Krisis Air Bersih di Labuhan Ijuk Belum Teratasi, Usulan Sumur Bor Belum Terealisasi

oleh -773 Dilihat
Kades Labuhan Ijuk Muhammad Saleh MJ didampingi istri, dan Bhabinkamtibmas, Bripka Ilyas

SUMBAWA BESAR, samawarea.com (10 Juli 2023) – Masyarakat Desa Labuhan Ijuk Kecamatan Moyo Hilir mulai dihantui dengan krisis air bersih. Sebab pada September atau Oktober mendatang merupakan puncak krisis air di daerah pesisir yang sebagian besar warganya berprofesi sebagai nelayan.

Kepala Desa Labuhan Ijuk, Muhammad Saleh MJ yang ditemui di sela Lomba Balap Sampan, Minggu (9/7), mengakui kondisi tersebut. Krisis air bersih ini dialami warganya sejak Tahun 2008 lalu. Krisis ini sedikit teratasi dengan adanya proyek air bersih melalui Program WISLC 2008.

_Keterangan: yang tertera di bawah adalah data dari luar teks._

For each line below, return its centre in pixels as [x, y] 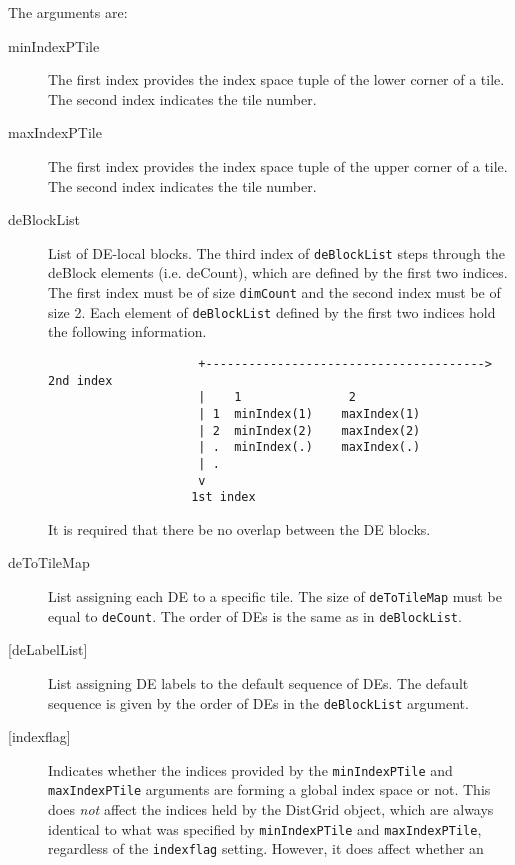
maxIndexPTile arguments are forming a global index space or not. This [269, 789]
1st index [223, 497]
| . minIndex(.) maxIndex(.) [309, 447]
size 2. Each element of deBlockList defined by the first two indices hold [272, 311]
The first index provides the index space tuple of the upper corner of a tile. [278, 165]
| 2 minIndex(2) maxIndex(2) [309, 430]
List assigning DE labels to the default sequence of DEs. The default [258, 682]
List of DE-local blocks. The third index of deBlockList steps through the [276, 252]

Namun keberadaan program tersebut tak mampu memenuhi kebutuhan air bersih warganya yang berjumlah 1.674 jiwa. “Kebutuhan kami 10 kubik per hari, yang tersedia hanya 5 kubik, jadi sangat tidak mencukupi,” ujar Saleh—akrab Kades disapa.

Untuk mengatasi kebutuhan ini, lanjut Kades, ada bantuan air bersih dari BPPD, namun tidak secara rutin. Karena itu Ia tidak ingin kondisi tersebut terus berlangsung. Berbagai upaya sudah dilakukan termasuk mengusulkan bantuan sumur gali dan sumur bor kepada pemerintah kabupaten bahkan pusat.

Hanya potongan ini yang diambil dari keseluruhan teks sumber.